#### RAW DATA
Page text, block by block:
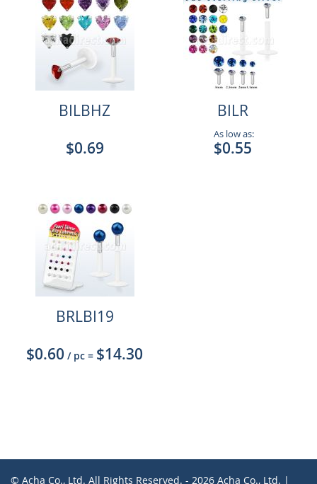
BILBHZ
$0.69
BILR
As low as:
$0.55
BRLBI19
$0.60 / pc = $14.30
© Acha Co., Ltd. All Rights Reserved. - 2026 Acha Co., Ltd. |
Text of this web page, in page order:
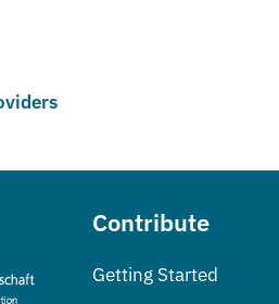
Contribute
Getting Started
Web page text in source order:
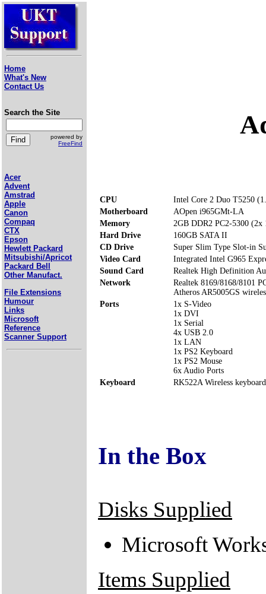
########
> _WORK TASK_
Reproduce the records in full, exactly as they appear, and show none of the pictures.

> _EXERCISE RESPONSE_
Page text, block by block:
BILBHZ
$0.69
BILR
As low as:
$0.55
BRLBI19
$0.60 / pc = $14.30
© Acha Co., Ltd. All Rights Reserved. - 2026 Acha Co., Ltd. |
Text of this web page, in page order:
Contribute
Getting Started
Web page text in source order:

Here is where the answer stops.